One big thing was that they did eliminate the baseextension tables and merge them with the base tables in CRM 2013. That helps as it reduced joins, but the killer is still the fragmentation that happens so quickly on the GUID Clustered Primary Keys. I ended up adapting a script I had to rebuild all indexes when they reach 30%, and reorg when over 5%, and I have it scheduled every other day, and hit the stats to keep them up to date too.
Personally I think the write caused by reassigning or renaming things causes most of the performance issues as all relationships carry both the GUID of the foreign key AND the natural key of the foreign key table (usually the name field). I am seeing constant updates to the activity and activity party tables (which by the way is where the filtered index was) as it goes through all activities for whatever thing you renamed and updates the natural key. Yep - a sounds thrashing is in order just for that design, let alone the decision to use parameterization with filtered indexes....
Tim Blum
Senior Manager, Outsourced Data Services
Learn2Live at Ureach.com
October 15, 2014 at 1:22 pm
Have you adjusted fill factors down to combat the fragmentation problems? This is about the best you can do. There is obviously a tradeoff of taking more disk space, more RAM and more IOs for the same amount of data. But massive, quick fragmentation is truly horrible because it impedes ongoing transaction performance and leads to both tlog and data writes, extra locks/latching, etc.
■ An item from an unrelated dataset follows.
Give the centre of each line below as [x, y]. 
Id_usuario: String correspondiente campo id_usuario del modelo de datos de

Assuming you use ola.hallengren.com for your index MX you can track every reorg/rebuild and find optimal fill factors in a matter of a few weeks usually.
Best,
Kevin G. Boles
SQL Server Consultant
SQL MVP 2007-2012
TheSQLGuru on googles mail service
October 15, 2014 at 4:43 pm
Yes, I use Ola's index tools to work on things.
What I do is dump the output to a table and keep watching things, and adjust the fill factor on the index if it repeatedly is over the reorg threshold of 20%. I do this until it stays below the rebuild threshold each time. I do this during time period where the user count drops dramatically, so I fully update stats at the same time. The whole thing usually takes about 20 minutes, even on the 400GB database, and our window is an hour for this work, so that part fits in quitter well.
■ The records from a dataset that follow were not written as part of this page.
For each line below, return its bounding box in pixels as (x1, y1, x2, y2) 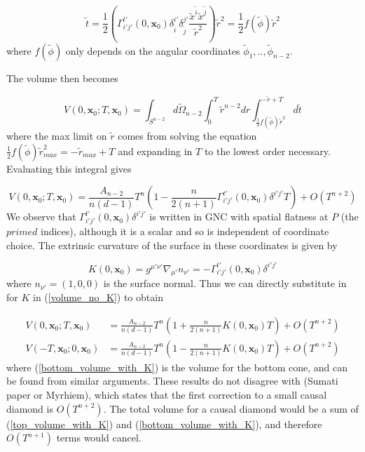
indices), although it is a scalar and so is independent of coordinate (40, 224, 329, 238)
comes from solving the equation (118, 128, 257, 143)
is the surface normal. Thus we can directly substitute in (103, 276, 347, 291)
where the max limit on (6, 128, 107, 143)
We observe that (6, 209, 76, 224)
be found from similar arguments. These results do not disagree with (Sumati (6, 373, 338, 388)
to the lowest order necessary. (204, 143, 331, 158)
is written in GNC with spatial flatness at (149, 209, 329, 224)
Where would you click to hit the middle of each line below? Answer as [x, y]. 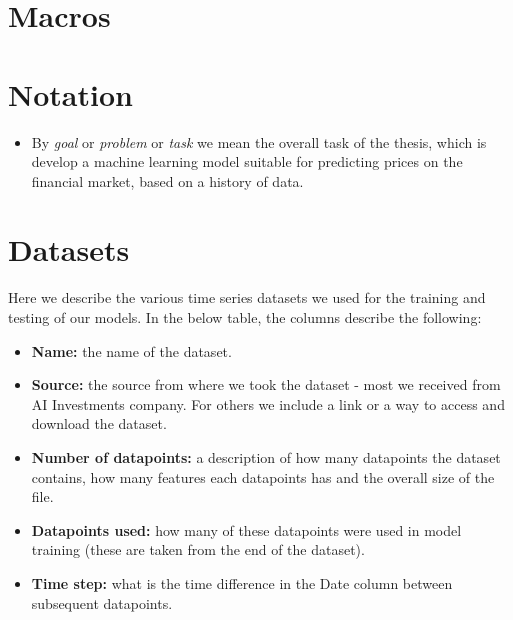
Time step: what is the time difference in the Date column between [242, 582]
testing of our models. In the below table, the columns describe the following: [245, 317]
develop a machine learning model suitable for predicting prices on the [247, 161]
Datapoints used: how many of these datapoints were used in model [246, 529]
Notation [70, 93]
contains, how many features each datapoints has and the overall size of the [263, 476]
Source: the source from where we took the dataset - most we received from [266, 384]
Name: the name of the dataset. [131, 350]

I also use the sp_BlitzCache script to catch things like the unmatched indexes, but also parameter sniffing and missing indexes so I can look at what needs to be done.
Furthermore, I actually put in the Resource Governor for all accounts that are not the CRMWebService account, which only the CRM Websites use to connect to the databases, where those processes cannot exceed 50% of the processor.
I capped the Memory at 36 of the 48 on SQL to keep the memory usage pretty steady at 88-90%.
All in all - despite the db being a mess in CRM 4, we have gotten things so much better performance wise, yet, all of a sudden this issue cropped up. Actual load on the server at peak times is 800 users where total users is around 1500, most of which use the outlook client, and the SQL Server CPU generally sits at somewhere in the 20% used.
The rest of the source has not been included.